Reliability of [F]FDG PET/CT for post-treatment surveillance of non-small cell lung cancer: agreement among multiple centers

Population and observers

This interobserver variability study utilized [18F]FDG PET/CT scans from patients with stage IA-IIIC NSCLC who had completed curative treatment. The scans were obtained approximately six months after treatment as part of scheduled surveillance, with no prior suspicion of recurrence. The patients were part of the PET/CT arm of the SUPE_R trial (ClinicalTrials.gov NCT03740126). Full details of the SUPE_R trial and primary results have been published previously [10].

Sample size was determined using the confidence interval approach of Donner and Rotondi [12], using the R package kappaSize [13]. Based on an expected κ of 0.73 [14] an acceptable lower confidence limit of 0.50, and an expected marginal distribution of 80% benign scans, 10% equivocal, and 10% suspicious for recurrence, with α = 0.05 and power of 80%, a minimum of 147 subjects were required. One hundred fifty scans from 150 patients were randomly selected, with one scan per patient obtained at the 6-month time point. The selection was stratified by recurrence suspicion based on the original report, ensuring that approximately 15% of the selected scans had findings suspicious for recurrence, matching the expected rate in the population. The 6-month surveillance time point was chosen as the risk of recurrence is highest during the first 12 months after curative treatment, with the hazard rate peaking at approximately 6 months [15].

Nine teams from seven nuclear medicine departments across Denmark participated in the study. Each team consisted of a board-certified nuclear medicine physician and a board-certified radiologist, both with extensive experience in PET imaging and lung cancer evaluation. Two teams were randomly assigned to independently review each scan, with the constraint that no two teams from the same department reviewed the same scan and no team rated scans originating from their own department. This was done to ensure independent review and avoid recall bias.

The scans were centrally anonymized and assigned unique study IDs. For each scan, the corresponding baseline scan (obtained for staging prior to therapy) was also anonymized and made available for comparison.

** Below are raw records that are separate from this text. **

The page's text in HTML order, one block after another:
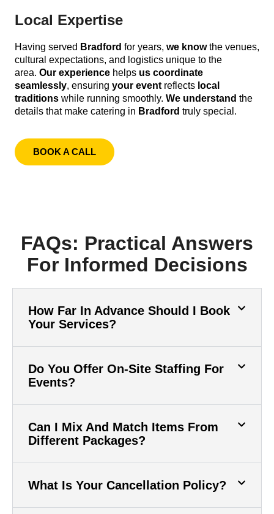
Local Expertise
Having served Bradford for years, we knowthe venues,
cultural expectations, and logistics unique to the
area. Our experience helps us coordinate
seamlessly, ensuring your event reflects local
traditions while running smoothly. We understand the
details that make catering in Bradford truly special.
BOOK A CALL
FAQs: Practical Answers
For Informed Decisions
How Far In Advance Should I Book
Your Services?
Do You Offer On-Site Staffing For
Events?
Can I Mix And Match Items From
Different Packages?
What Is Your Cancellation Policy?
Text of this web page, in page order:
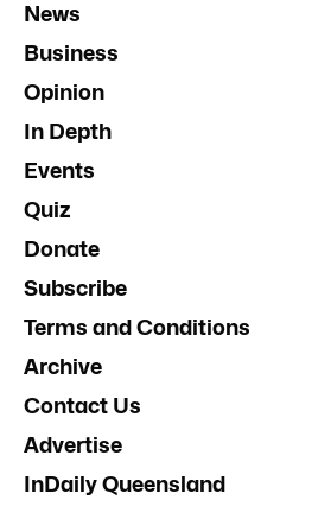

No other imaging was provided. The anonymized scans were distributed to the selected departments and loaded into their respective Picture Archiving and Communication Systems (PACS) used for routine clinical practice.

Scoring methods

Teams reviewed their assigned scans according to their usual practice, individually or side by side. The final rating for each team was based on a consensus reading between the two team members. Ratings were recorded in a REDCap database [16, 17], where selected patient characteristics, including stage, treatment, histology, age, and gender, were presented to the reviewers.

Each scan was scored in three steps. First, teams evaluated all abnormal findings by anatomical site, scoring them for both FDG uptake and suspicion of recurrence. FDG-uptake was classified on a 4-point scale (normal, mildly increased, moderately increased, markedly increased), with teams free to use quantitative and qualitative assessment methods. Suspicion of recurrence was rated on a 5-point scale: benign, most likely benign, either benign or recurrence, most likely recurrence or definite recurrence.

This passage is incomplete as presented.